Background of medical issue, the study goals, and why this study will further the science.

A Detailed Description of the Device Understudy

• Previous studies (preclinical and clinical).
• Summary of available data.
• Why is a clinical study needed at this stage?
• What evidence supports this study/device's safety and the study data's potential to be meaningful?
• Are there outstanding safety questions that should be addressed with preclinical data?

Risk analysis

Should include:

• What are the potential risks to the patient?
• Does the study mitigate the risks where possible?
• Are the risks outweighed by the potential for benefit and/or value of the study?
• Patient monitoring and follow-up plan.
• Inclusion and exclusion criteria.
• Informed consent document.
• Sample size and the number of investigational centers, with justification.
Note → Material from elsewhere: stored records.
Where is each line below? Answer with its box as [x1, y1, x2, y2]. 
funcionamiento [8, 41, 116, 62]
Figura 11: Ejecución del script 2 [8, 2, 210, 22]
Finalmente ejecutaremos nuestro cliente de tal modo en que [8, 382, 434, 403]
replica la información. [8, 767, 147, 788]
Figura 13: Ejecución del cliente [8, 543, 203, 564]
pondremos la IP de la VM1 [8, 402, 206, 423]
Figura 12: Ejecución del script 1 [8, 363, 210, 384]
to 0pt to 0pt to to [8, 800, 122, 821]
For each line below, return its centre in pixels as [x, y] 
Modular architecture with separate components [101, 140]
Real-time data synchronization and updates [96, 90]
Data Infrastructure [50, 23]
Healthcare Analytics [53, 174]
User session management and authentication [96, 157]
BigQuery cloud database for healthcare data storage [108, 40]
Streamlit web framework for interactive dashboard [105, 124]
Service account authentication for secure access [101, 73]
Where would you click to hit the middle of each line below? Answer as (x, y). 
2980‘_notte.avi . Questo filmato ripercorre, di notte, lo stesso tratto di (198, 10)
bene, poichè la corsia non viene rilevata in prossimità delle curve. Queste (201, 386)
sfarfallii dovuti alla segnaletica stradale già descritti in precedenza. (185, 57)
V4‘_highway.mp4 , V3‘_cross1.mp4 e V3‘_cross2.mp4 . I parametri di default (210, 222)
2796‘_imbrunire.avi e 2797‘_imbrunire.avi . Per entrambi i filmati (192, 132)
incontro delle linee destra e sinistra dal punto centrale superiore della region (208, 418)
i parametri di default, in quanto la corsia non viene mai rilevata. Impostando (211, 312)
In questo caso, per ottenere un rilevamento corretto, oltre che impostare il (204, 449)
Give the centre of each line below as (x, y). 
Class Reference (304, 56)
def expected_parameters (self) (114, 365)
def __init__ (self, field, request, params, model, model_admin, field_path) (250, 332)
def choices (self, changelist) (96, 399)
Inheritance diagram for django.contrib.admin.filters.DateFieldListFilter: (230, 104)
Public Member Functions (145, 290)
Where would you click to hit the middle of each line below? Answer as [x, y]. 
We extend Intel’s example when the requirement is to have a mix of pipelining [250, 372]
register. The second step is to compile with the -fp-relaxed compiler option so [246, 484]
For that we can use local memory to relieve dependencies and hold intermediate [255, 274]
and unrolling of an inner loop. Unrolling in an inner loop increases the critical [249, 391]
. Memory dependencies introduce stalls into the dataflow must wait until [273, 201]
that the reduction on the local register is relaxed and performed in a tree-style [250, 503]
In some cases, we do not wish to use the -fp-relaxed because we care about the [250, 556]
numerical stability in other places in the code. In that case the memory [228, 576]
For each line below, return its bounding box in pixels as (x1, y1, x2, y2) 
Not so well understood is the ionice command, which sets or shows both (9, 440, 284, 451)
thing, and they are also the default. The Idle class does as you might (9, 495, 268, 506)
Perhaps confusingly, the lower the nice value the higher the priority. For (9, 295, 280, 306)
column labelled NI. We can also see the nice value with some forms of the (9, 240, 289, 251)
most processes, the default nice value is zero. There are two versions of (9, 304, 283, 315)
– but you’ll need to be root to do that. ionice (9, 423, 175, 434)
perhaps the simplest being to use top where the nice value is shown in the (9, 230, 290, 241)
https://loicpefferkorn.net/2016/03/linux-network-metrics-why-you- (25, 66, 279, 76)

Submission Elements, Pivotal IDEs

Primary and Secondary Endpoints

Discussion of the appropriateness of endpoint parameters, hypotheses, and success criteria

Basic Trial Design

• Controlled? If not, why not?
•   Randomized? If not, why not?
•   Blinded? If not, why not?

Trial Conduct and Study Monitoring

• Sponsor blinding
• Data handling and adjudication process
• Independent committees
• Case report forms
• Is the right information being gathered to support the study endpoints, and are investigators adequately prompted to report adverse events?

Primary Endpoint Design

Should evaluate the safety and effectiveness of the device in the population expected to be indicated.

• Generally divided into 1 or more “safety” endpoints and 1 or more “effectiveness” endpoints.
• A study will be considered successful if both the safety and effectiveness endpoints are met.
• The clinical protocol should clearly and prospectively detail: — Methods for obtaining endpoint data — Definitions for what will be counted as a primary event in the analysis — Situations in which patient data will be excluded — How missing data will be handled — How the impact of covariates will be assessed.

Sample Size & Follow-Up

Driven by either:

• Primary safety endpoint
• Primary effectiveness endpoint

The minimum number of patients and/or minimum duration of follow-up may be required depending on:

• Understanding of the device's safety and effectiveness  
• concerns regarding the durability of device safety or effectiveness.

Secondary Endpoints

Generally used to evaluate additional meaningful claims.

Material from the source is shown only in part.